The model is 22 years old. It’s not flashy. But it’s the reason your Zoom call doesn’t crackle, your Teams video doesn’t drop, and your emergency call still connects when the network is stressed.

Frequently Asked Questions

What happens if the answer doesn’t match any of the offer’s codecs?

The entire session is rejected. The answerer must either pick at least one common codec from each media stream or set the port to zero for any incompatible stream. If all streams are rejected, the call fails. There’s no fallback-this is intentional to prevent silent failures.

Can the offerer change the offer after sending it?

Yes. This is called a “re-offer.” It’s used when a user turns on video during a voice call, or when network conditions change. The new offer replaces the old one, and the answerer responds with a new answer. This is how WebRTC handles screen sharing or switching cameras mid-call.

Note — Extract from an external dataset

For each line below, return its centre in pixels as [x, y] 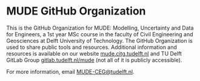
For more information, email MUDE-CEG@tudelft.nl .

Is SDP Offer/Answer used in WebRTC too?

Yes. WebRTC uses the exact same model as SIP, even though it runs in browsers. The JavaScript API (RTCPeerConnection) generates SDP offers and answers behind the scenes. The rules are identical: asymmetric, subset-only, port=0 for rejection. That’s why WebRTC calls work between Chrome, Firefox, and Safari.

Why do some calls fail even when both sides support the same codec?

Because it’s not just about the codec. The IP address, port, transport protocol (UDP/TCP/TLS), encryption (DTLS-SRTP), and packet size (ptime) must all match. A mismatch in any of these-even if the codec is the same-will cause failure. Always check the full SDP, not just the audio line.

Are there security risks with SDP Offer/Answer?

Yes. Malformed SDP can trigger buffer overflows. A 2024 scan of 12,450 public SIP servers found 17.3% were vulnerable to SDP parsing attacks. Always validate SDP syntax before processing. Use firewalls that filter SDP content. Never trust incoming offers blindly.

What’s Next for SDP Negotiation?

The core model won’t change. It’s too proven. But it’s evolving. The IETF’s MMUSIC working group is working on draft-ietf-mmusic-sdp-offer-answer-corrections-11, which clarifies how to handle multiple re-offers in complex scenarios.

More importantly, networks are getting smarter. 3GPP Release 18 lets 5G base stations influence SDP offers based on real-time radio conditions. If your phone is in a tunnel, the network might force a lower-bandwidth codec before the call even starts.

The future isn’t about replacing Offer/Answer. It’s about making it predictive. AI-driven systems will soon suggest optimal codecs before you even dial-based on your location, network history, and device type.

But for now? The model still works because it’s simple, strict, and unbreakable. And in VoIP, that’s worth more than innovation.